> **DATA EXTRACTS**
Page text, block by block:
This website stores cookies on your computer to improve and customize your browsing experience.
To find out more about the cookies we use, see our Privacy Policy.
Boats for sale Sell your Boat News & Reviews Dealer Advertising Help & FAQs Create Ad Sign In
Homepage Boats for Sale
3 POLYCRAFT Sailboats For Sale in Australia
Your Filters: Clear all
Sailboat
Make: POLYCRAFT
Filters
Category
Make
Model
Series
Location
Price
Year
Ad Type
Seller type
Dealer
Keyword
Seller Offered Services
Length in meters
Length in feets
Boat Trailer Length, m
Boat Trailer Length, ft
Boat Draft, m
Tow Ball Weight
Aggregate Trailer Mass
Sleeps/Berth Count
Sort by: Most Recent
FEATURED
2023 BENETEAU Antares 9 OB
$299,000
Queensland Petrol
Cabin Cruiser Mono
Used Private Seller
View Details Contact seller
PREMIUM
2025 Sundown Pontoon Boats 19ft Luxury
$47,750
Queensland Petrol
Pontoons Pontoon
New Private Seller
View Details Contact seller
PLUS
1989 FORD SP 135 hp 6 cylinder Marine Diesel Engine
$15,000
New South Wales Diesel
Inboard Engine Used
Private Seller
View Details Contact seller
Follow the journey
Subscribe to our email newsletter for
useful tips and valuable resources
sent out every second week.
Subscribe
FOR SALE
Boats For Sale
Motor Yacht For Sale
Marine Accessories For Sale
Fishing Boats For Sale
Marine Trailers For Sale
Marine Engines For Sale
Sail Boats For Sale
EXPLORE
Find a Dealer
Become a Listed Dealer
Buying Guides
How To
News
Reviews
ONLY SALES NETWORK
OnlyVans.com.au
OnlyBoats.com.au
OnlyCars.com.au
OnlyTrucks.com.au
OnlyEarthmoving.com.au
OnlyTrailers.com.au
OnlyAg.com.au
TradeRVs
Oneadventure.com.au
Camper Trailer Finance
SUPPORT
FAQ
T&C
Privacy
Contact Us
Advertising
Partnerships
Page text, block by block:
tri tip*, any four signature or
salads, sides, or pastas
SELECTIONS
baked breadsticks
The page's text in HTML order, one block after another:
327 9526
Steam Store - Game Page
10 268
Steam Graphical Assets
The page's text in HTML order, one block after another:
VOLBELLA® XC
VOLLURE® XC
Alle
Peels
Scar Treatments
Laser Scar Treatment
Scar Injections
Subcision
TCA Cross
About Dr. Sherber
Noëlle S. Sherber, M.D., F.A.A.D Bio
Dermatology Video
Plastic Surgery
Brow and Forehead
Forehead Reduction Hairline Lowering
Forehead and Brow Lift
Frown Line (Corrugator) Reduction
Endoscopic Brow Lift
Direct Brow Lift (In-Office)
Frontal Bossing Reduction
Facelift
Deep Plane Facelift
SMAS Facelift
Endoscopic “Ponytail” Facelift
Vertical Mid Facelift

> **PROBLEM STATEMENT**
Set down the data once more, word for word.

> **RESPONSE**
Page text, block by block:
This website stores cookies on your computer to improve and customize your browsing experience.
To find out more about the cookies we use, see our Privacy Policy.
Boats for sale Sell your Boat News & Reviews Dealer Advertising Help & FAQs Create Ad Sign In
Homepage Boats for Sale
3 POLYCRAFT Sailboats For Sale in Australia
Your Filters: Clear all
Sailboat
Make: POLYCRAFT
Filters
Category
Make
Model
Series
Location
Price
Year
Ad Type
Seller type
Dealer
Keyword
Seller Offered Services
Length in meters
Length in feets
Boat Trailer Length, m
Boat Trailer Length, ft
Boat Draft, m
Tow Ball Weight
Aggregate Trailer Mass
Sleeps/Berth Count
Sort by: Most Recent
FEATURED
2023 BENETEAU Antares 9 OB
$299,000
Queensland Petrol
Cabin Cruiser Mono
Used Private Seller
View Details Contact seller
PREMIUM
2025 Sundown Pontoon Boats 19ft Luxury
$47,750
Queensland Petrol
Pontoons Pontoon
New Private Seller
View Details Contact seller
PLUS
1989 FORD SP 135 hp 6 cylinder Marine Diesel Engine
$15,000
New South Wales Diesel
Inboard Engine Used
Private Seller
View Details Contact seller
Follow the journey
Subscribe to our email newsletter for
useful tips and valuable resources
sent out every second week.
Subscribe
FOR SALE
Boats For Sale
Motor Yacht For Sale
Marine Accessories For Sale
Fishing Boats For Sale
Marine Trailers For Sale
Marine Engines For Sale
Sail Boats For Sale
EXPLORE
Find a Dealer
Become a Listed Dealer
Buying Guides
How To
News
Reviews
ONLY SALES NETWORK
OnlyVans.com.au
OnlyBoats.com.au
OnlyCars.com.au
OnlyTrucks.com.au
OnlyEarthmoving.com.au
OnlyTrailers.com.au
OnlyAg.com.au
TradeRVs
Oneadventure.com.au
Camper Trailer Finance
SUPPORT
FAQ
T&C
Privacy
Contact Us
Advertising
Partnerships
Page text, block by block:
tri tip*, any four signature or
salads, sides, or pastas
SELECTIONS
baked breadsticks
The page's text in HTML order, one block after another:
327 9526
Steam Store - Game Page
10 268
Steam Graphical Assets
The page's text in HTML order, one block after another:
VOLBELLA® XC
VOLLURE® XC
Alle
Peels
Scar Treatments
Laser Scar Treatment
Scar Injections
Subcision
TCA Cross
About Dr. Sherber
Noëlle S. Sherber, M.D., F.A.A.D Bio
Dermatology Video
Plastic Surgery
Brow and Forehead
Forehead Reduction Hairline Lowering
Forehead and Brow Lift
Frown Line (Corrugator) Reduction
Endoscopic Brow Lift
Direct Brow Lift (In-Office)
Frontal Bossing Reduction
Facelift
Deep Plane Facelift
SMAS Facelift
Endoscopic “Ponytail” Facelift
Vertical Mid Facelift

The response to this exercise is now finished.